Удивительным образом, спокойствие и принятие (и даже плохо, казалось бы, сочетающееся с этим имперским городом чувство уюта - а ведь оно есть, ближайшее, теснейшее) здесь вызывают и зябкая сырость, и пасмурность: всё это так и должно быть, совпадает с внутренней точностью города. В свете его собственного сияния (которому, кстати, совершенно не обойтись без мрачных изнанок, тёмных дворов-колодцев и всякого такого: без них сияние было бы уж совсем неправдой; по счастью, это и невозможно) ясность избыточна и едва ли не неприлична, а тепло (не говоря о жаре, Боже избави) вообще из какой-то другой истории. Оно тут случайно.
***
Я бы сказала, что в постоянной напряжённости Петербурга (его исторического центра, который сразу строился как способ решительного присвоения европейской исторической памяти - не той только, что в голове, разлитой по всему телесному чувству; просто - европейской истории; так, как если бы она была уже нами прожита) есть что-то экстатическое (есть и некоторая стиснутость естества этой изначально встроенной в город сверхзадачей, - пожалуй, это единственный в России город с изначальной сверхзадачей), - некоторое постоянное заламывание рук, воздевание их к небу, - нечто театральное, нечто и нарочитое (то есть то, по идее, чего я никогда не любила - в людях, в общении, в чём бы то ни было, не чувствую себя способной любить. Всё это в избытке есть в старой Праге, отчего мне там темно-тревожно по полной программе. Но то же самое - или не то же всё-таки? - в Петербурге почему-то не отменяет ни любви к нему, ни глубокого внутреннего спокойствия в нём, ни чувства совпадения всего этого с естеством вещей [да, вещи в своём естестве темны и тревожны, а как же]). Он строился как декорации к спектаклю, которому ещё предстояло быть сыгранным; декорации, которой предстояло этот спектакль направлять, формировать, а то и попросту создавать его - вытягивать из небытия, из возможности - в существование.
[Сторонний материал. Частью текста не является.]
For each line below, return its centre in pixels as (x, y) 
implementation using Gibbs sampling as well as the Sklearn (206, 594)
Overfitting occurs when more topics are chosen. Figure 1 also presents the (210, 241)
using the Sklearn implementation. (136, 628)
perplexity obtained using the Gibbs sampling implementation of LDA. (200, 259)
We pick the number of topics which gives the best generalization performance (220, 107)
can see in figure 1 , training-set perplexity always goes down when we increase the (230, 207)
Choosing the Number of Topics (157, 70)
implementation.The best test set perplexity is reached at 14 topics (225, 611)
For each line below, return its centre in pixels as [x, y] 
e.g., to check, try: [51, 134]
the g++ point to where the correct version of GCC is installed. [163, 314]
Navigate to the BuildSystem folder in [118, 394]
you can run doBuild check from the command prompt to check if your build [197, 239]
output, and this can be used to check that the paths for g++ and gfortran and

И с тех самых пор у него осталась эта таинственная способность вытягивать из небытия.
Здесь хорошо просто от того, что этот город есть и я в нём есть, и мне ничего от него не надо, кроме одного только (счастливого и всеисчерпывающе-избыточного) факта, что он есть.
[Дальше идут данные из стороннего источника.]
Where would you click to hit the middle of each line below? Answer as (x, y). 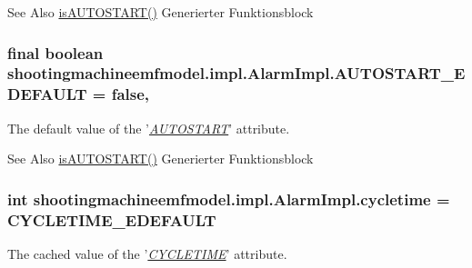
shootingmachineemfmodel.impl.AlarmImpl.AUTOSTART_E (236, 73)
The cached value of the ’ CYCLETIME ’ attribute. (147, 253)
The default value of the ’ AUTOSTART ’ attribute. (149, 128)
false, (131, 94)
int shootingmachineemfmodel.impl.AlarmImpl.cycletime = (229, 199)
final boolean (55, 52)
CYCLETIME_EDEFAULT (112, 219)
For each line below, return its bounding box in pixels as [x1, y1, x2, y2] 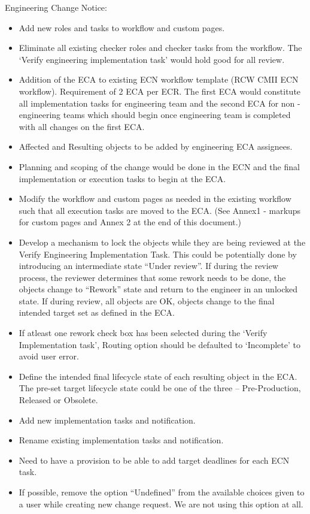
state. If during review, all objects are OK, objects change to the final [19, 294, 275, 307]
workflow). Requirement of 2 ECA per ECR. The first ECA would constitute [19, 84, 301, 97]
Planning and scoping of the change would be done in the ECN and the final [19, 160, 300, 173]
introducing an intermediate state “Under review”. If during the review [19, 259, 278, 272]
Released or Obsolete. [19, 394, 98, 406]
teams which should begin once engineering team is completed [63, 108, 291, 121]
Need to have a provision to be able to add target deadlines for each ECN [19, 453, 290, 466]
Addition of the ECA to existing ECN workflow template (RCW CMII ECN [19, 73, 299, 86]

С Москвой иначе. В ней - как в материнской утробе, - чувство глубокой принадлежности, - в утробе, из которой возможно родиться только в смерть. Отъезд оттуда навсегда, если бы случился, точно был бы разновидностью смерти - отделения души от решающим образом определяющего её тела. В ней - как в медленно (почти никогда не жаром, - теплом! - хотя иногда и жаром тоже) выпекающей меня печи: всё выпекает, выпекает - вот уже скоро шесть десятилетий.
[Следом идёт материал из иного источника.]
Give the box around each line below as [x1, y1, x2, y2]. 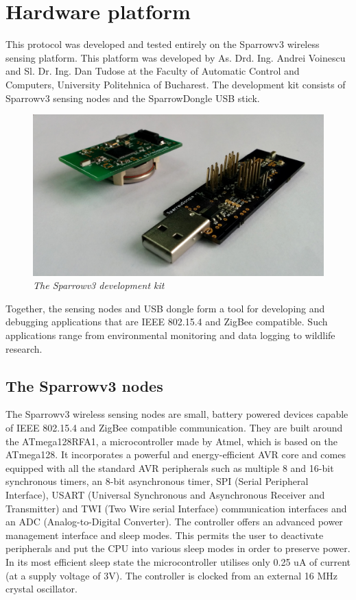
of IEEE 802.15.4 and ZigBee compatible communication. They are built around [5, 421, 343, 435]
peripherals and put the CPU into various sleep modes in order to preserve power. [5, 541, 351, 555]
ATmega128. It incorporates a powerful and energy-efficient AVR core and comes [5, 447, 346, 462]
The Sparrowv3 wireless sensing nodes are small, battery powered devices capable [5, 407, 348, 421]
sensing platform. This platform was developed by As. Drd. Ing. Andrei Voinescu [5, 50, 346, 64]
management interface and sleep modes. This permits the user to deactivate [5, 527, 324, 542]
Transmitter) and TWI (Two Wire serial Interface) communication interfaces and [5, 501, 347, 515]
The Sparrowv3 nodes [5, 375, 163, 396]
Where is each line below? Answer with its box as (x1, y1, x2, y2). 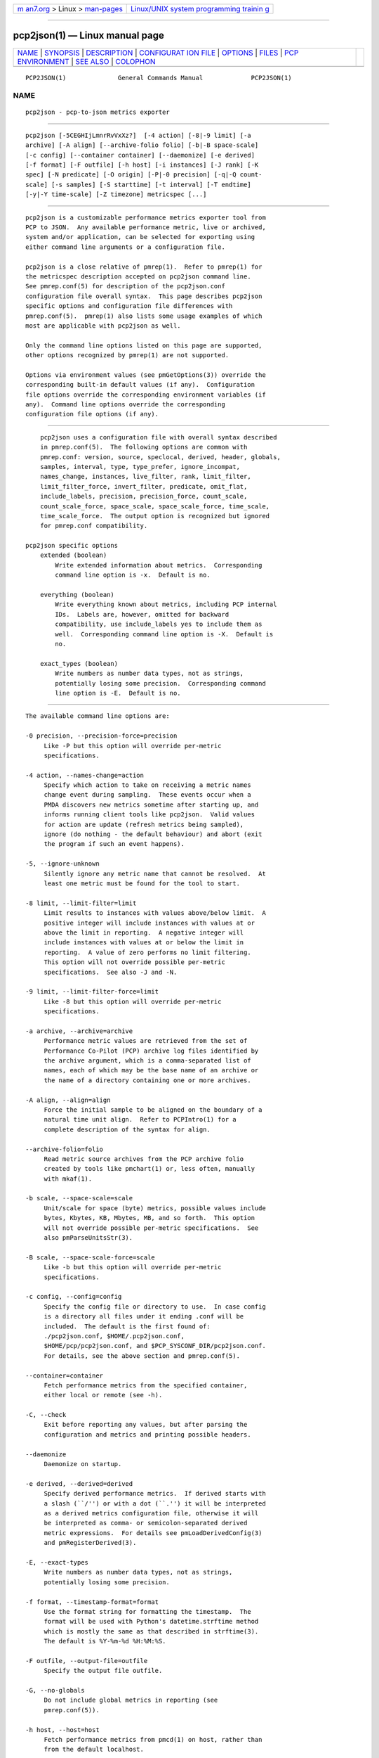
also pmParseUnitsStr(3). (44, 1234, 133, 1242)
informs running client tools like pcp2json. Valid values (44, 811, 255, 819)
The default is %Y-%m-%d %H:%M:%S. (44, 1637, 166, 1645)
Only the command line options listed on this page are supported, (25, 341, 262, 349)
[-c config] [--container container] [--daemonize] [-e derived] (25, 151, 255, 159)
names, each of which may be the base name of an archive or (44, 1066, 259, 1074)
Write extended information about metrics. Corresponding (55, 561, 262, 569)
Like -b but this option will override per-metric (44, 1263, 222, 1271)

С нею - отношения постоянного, медленного - потому что очень большого - рождения, которое не закончилось на рубеже июля и августа 1965 года, а тогда только началось.
Петербургу я, конечно, никоим образом не принадлежу; он меня принимает готовенькую - и вообще мои личные подробности, память и обстоятельства не имеют здесь никакого значения, - совершенно независимо от того, что мне очень даже есть что вспомнить в связи с ним, - мои отношения с ним от этого не зависят: он прекрасен независимо от (чего бы то ни было). Я стягиваюсь в точку чистого наблюдения. В этом тоже есть что-то от освобождения от биографии.
Москва обнимает. Она очень участлива и чрезвычайно, избыточно памятлива (и это совершенно не зависит от, скажем, архитектурных и эстетических характеристик пространства). Петербург мною не интересуется - но и слава Богу. И не надо.